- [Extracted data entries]
· · ·
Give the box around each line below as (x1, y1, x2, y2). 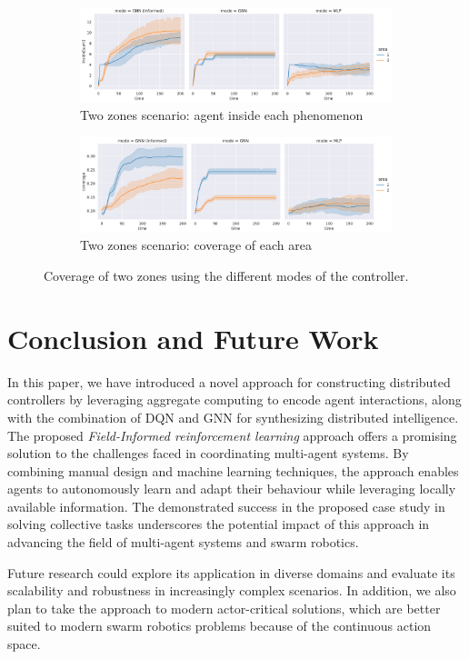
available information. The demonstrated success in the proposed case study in (7, 496, 445, 515)
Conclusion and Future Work (7, 319, 379, 356)
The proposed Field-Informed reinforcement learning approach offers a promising (7, 425, 457, 444)
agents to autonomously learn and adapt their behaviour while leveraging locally (7, 479, 456, 498)
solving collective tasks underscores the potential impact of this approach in (7, 514, 430, 534)
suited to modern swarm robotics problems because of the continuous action (7, 616, 432, 635)
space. (7, 634, 41, 654)
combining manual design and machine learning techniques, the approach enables (7, 461, 459, 480)
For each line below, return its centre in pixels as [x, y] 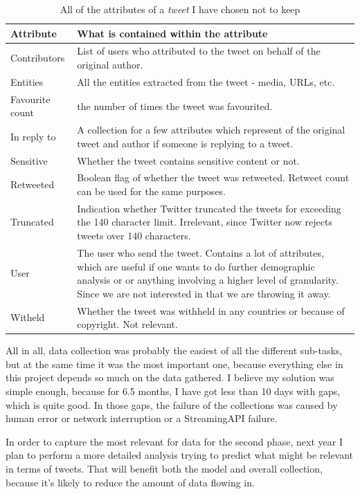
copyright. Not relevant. [127, 324]
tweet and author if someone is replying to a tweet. [185, 143]
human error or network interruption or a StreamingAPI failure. [142, 418]
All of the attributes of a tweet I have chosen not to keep [180, 9]
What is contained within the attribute [172, 33]
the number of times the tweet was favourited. [175, 106]
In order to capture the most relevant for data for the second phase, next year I [174, 441]
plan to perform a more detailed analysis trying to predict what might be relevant [180, 455]
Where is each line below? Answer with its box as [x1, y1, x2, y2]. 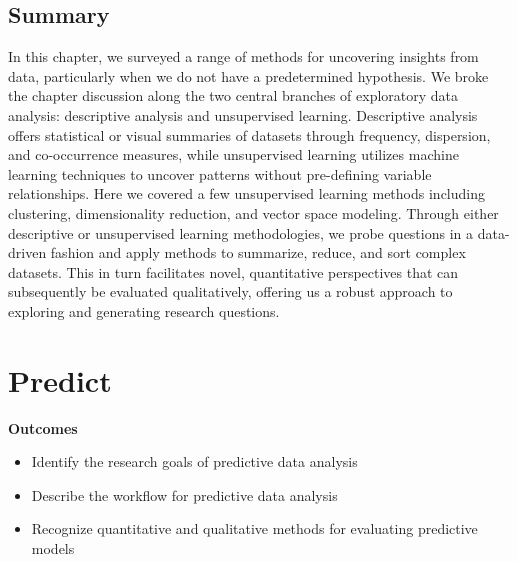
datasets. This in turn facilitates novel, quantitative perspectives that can [8, 261, 459, 282]
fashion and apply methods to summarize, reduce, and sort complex [50, 242, 466, 263]
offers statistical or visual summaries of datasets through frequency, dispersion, [8, 124, 491, 145]
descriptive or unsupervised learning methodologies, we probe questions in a [8, 222, 474, 243]
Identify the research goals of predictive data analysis [31, 451, 358, 472]
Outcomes [8, 417, 78, 438]
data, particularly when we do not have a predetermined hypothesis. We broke [8, 65, 489, 86]
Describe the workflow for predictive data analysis [31, 484, 338, 505]
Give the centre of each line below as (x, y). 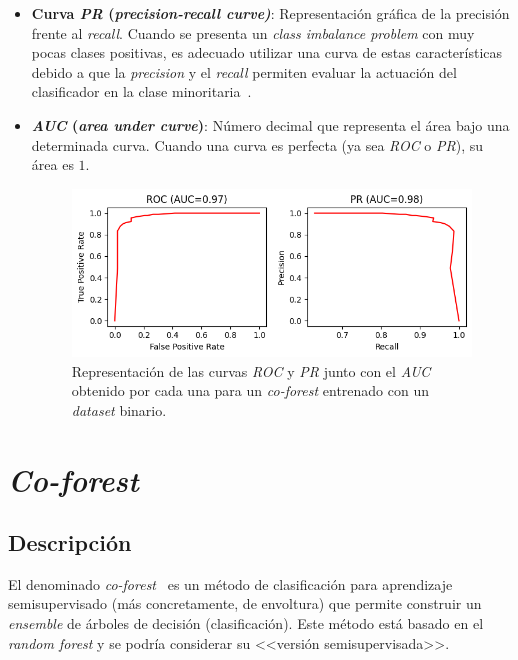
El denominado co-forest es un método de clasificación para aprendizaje (230, 583)
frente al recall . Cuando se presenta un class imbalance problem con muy (253, 32)
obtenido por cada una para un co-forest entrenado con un (250, 390)
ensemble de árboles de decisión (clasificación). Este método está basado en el (246, 623)
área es (52, 164)
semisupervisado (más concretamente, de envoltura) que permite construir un (245, 603)
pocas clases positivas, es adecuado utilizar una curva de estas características (267, 52)
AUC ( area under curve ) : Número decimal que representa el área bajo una (270, 124)
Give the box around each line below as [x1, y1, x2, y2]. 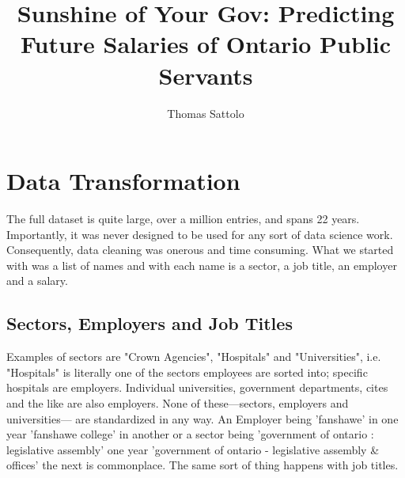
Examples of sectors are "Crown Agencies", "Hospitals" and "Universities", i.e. [6, 348, 381, 365]
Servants [158, 59, 253, 91]
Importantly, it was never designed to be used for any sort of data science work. [6, 226, 393, 242]
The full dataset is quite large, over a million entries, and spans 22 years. [6, 211, 360, 227]
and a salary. [6, 272, 68, 289]
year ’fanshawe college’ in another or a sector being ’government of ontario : [6, 426, 374, 442]
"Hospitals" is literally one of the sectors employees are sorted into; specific [6, 363, 368, 380]
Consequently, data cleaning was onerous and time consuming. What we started [6, 241, 394, 258]
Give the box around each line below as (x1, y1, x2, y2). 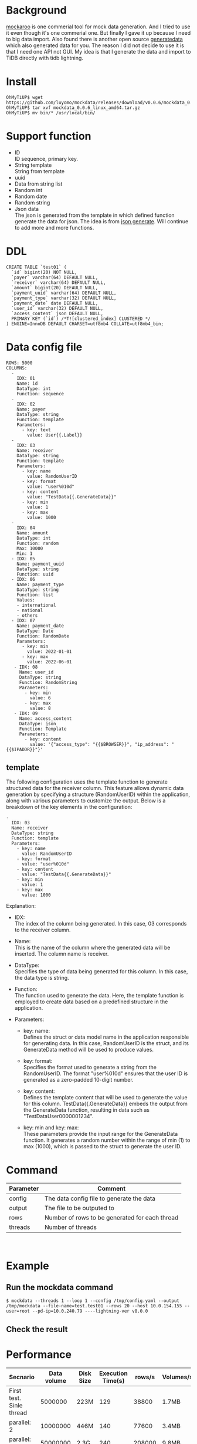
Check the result (6, 1324, 68, 1334)
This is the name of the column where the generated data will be (14, 944, 171, 951)
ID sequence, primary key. (14, 155, 78, 162)
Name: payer (16, 406, 46, 412)
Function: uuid (16, 571, 54, 577)
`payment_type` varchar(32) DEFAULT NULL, (11, 295, 117, 301)
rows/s (134, 1373, 155, 1381)
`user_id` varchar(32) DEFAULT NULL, (11, 305, 104, 311)
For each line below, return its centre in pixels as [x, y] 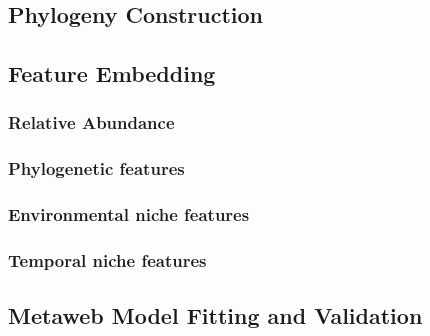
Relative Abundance [91, 122]
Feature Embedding [112, 73]
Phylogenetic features [96, 168]
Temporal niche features [107, 260]
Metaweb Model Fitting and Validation [215, 315]
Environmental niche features [129, 214]
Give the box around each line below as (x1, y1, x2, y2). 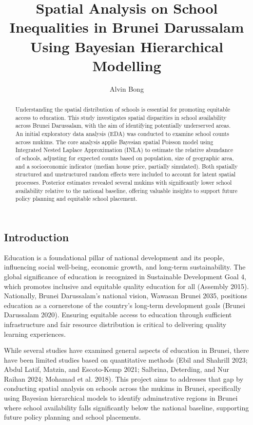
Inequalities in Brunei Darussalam (9, 17, 244, 37)
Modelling (92, 55, 161, 75)
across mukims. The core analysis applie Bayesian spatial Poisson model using (15, 137, 214, 146)
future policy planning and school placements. (4, 412, 141, 422)
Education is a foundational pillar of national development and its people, (4, 252, 225, 262)
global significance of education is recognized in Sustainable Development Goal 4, (4, 271, 247, 281)
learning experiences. (4, 328, 66, 339)
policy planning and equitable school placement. (15, 194, 137, 203)
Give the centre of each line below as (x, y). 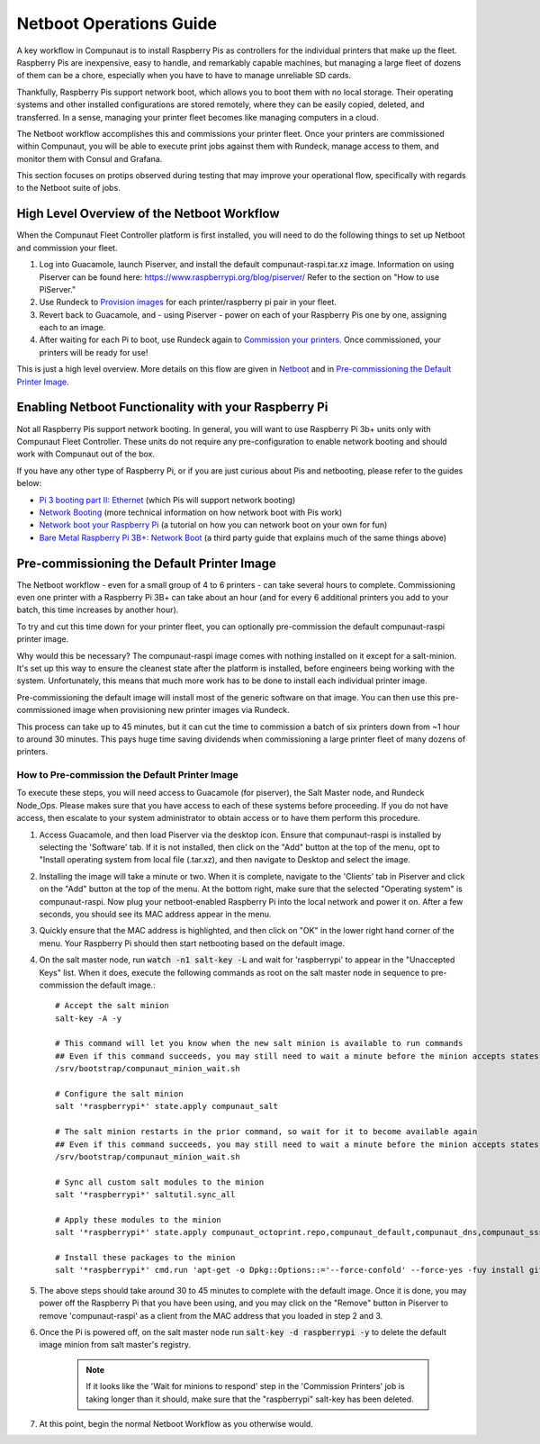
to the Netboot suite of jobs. (68, 188)
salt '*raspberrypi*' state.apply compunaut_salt (167, 1106)
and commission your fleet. (67, 248)
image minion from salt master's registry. (115, 1345)
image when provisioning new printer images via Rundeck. (181, 710)
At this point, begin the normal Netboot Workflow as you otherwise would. (176, 1424)
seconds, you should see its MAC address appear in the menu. (155, 914)
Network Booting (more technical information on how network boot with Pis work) (191, 512)
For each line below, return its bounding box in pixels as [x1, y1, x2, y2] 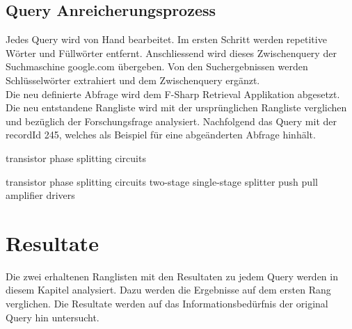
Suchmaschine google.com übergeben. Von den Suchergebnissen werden [6, 59, 308, 74]
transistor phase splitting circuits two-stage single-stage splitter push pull [6, 174, 318, 188]
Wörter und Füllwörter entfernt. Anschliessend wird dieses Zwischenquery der [6, 45, 337, 60]
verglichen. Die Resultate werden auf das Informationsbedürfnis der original [6, 296, 328, 311]
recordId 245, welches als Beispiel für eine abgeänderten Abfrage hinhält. [6, 127, 316, 142]
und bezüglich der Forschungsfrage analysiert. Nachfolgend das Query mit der [6, 113, 337, 128]
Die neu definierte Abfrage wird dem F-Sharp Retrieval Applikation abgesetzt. [6, 86, 340, 101]
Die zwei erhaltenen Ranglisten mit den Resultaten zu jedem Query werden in [6, 268, 338, 283]
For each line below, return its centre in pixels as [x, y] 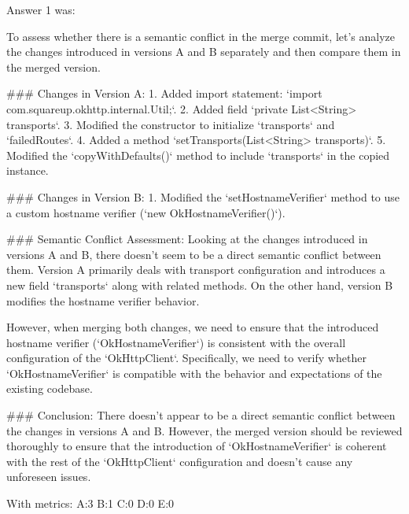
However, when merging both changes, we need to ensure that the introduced [193, 327]
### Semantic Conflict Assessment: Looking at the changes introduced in [187, 239]
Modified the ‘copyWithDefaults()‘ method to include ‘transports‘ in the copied [198, 155]
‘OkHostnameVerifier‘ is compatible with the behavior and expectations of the [194, 373]
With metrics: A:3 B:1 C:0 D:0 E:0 [90, 503]
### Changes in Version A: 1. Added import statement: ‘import [164, 93]
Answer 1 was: [41, 9]
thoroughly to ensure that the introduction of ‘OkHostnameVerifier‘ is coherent [197, 446]
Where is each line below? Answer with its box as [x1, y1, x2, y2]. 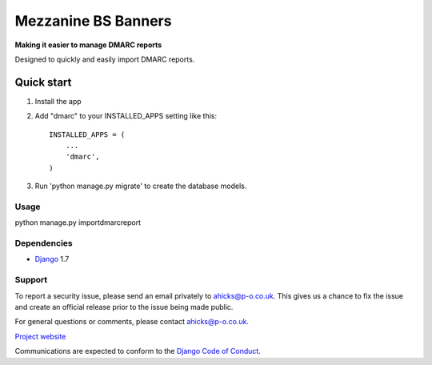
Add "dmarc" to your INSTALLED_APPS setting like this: [34, 111, 218, 121]
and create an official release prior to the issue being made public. [14, 303, 234, 311]
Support [14, 275, 48, 286]
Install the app [34, 96, 82, 106]
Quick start [14, 75, 72, 89]
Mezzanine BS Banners [14, 12, 172, 30]
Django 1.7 [34, 255, 70, 264]
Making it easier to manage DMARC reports [14, 40, 162, 50]
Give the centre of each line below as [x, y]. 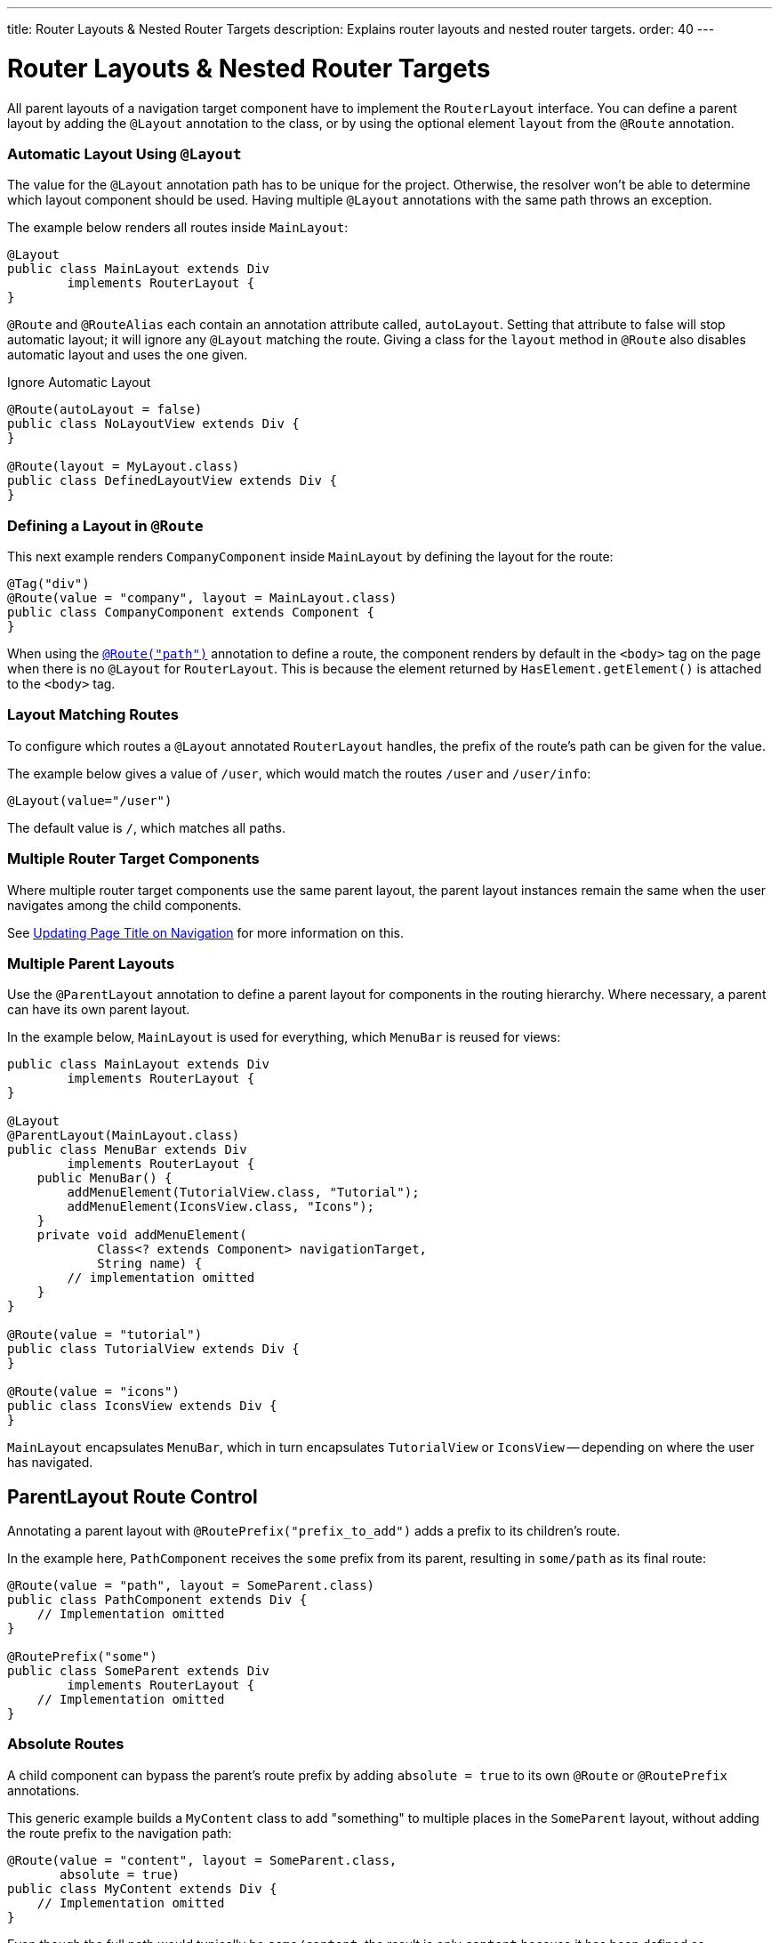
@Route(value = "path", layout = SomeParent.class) [191, 1586]
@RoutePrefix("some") [82, 1657]
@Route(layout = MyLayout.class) [124, 467]
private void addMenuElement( [142, 1235]
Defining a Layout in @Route [105, 525]
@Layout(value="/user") [90, 800]
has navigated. [50, 1463]
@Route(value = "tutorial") [105, 1335]
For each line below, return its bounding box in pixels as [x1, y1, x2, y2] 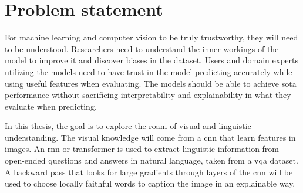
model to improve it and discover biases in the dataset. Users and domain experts [5, 54, 298, 66]
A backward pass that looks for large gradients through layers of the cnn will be [5, 165, 293, 178]
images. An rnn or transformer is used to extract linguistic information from [5, 143, 280, 155]
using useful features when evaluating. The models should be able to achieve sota [5, 77, 297, 89]
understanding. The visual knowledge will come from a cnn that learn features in [5, 131, 296, 143]
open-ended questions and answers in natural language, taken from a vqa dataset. [5, 154, 298, 167]
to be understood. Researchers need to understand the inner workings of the [5, 42, 279, 55]
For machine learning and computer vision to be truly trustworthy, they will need [5, 31, 298, 43]
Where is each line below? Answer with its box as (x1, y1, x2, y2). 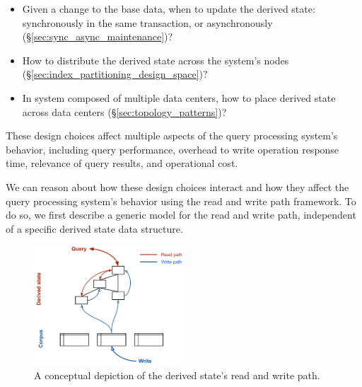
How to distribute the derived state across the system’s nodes (22, 52, 289, 67)
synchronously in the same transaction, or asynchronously (22, 15, 273, 30)
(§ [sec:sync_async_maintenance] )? (22, 29, 173, 44)
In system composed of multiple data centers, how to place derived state (22, 90, 336, 105)
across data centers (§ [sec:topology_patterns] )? (22, 104, 227, 119)
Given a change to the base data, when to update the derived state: (22, 1, 315, 16)
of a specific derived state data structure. (6, 221, 183, 236)
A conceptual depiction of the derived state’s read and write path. (34, 367, 320, 382)
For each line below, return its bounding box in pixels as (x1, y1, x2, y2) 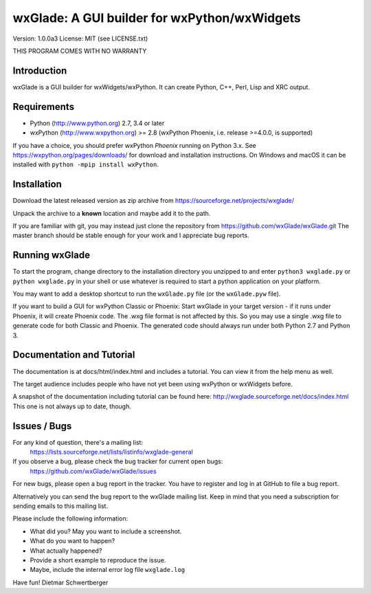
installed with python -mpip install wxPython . (12, 160, 159, 168)
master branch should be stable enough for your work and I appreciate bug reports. (12, 231, 250, 240)
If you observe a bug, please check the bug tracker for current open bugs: (12, 457, 223, 465)
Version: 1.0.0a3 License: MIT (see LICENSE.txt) (12, 34, 148, 43)
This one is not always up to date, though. (12, 402, 132, 410)
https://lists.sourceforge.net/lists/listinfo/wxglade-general (30, 448, 194, 456)
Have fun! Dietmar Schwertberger (12, 578, 109, 586)
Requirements (12, 100, 75, 113)
· · ·
Out of the records above, please copy exactly the lines from the line with "Education is a" up to and including the line with "At this point, begin", minus the pictures.

- [Result for this task]
Education is a foundational pillar of national development and its people, (4, 252, 225, 262)
global significance of education is recognized in Sustainable Development Goal 4, (4, 271, 247, 281)
learning experiences. (4, 328, 66, 339)
policy planning and equitable school placement. (15, 194, 137, 203)
Give the centre of each line below as (x, y). 
to the Netboot suite of jobs. (68, 188)
salt '*raspberrypi*' state.apply compunaut_salt (167, 1106)
and commission your fleet. (67, 248)
image minion from salt master's registry. (115, 1345)
image when provisioning new printer images via Rundeck. (181, 710)
At this point, begin the normal Netboot Workflow as you otherwise would. (176, 1424)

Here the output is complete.